Transcribe every record verbatim.

____ Input for this task

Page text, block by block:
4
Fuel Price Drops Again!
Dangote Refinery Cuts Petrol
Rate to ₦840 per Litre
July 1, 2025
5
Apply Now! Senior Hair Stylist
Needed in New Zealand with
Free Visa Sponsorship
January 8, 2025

________

- **Solved problem**
Page text, block by block:
4
Fuel Price Drops Again!
Dangote Refinery Cuts Petrol
Rate to ₦840 per Litre
July 1, 2025
5
Apply Now! Senior Hair Stylist
Needed in New Zealand with
Free Visa Sponsorship
January 8, 2025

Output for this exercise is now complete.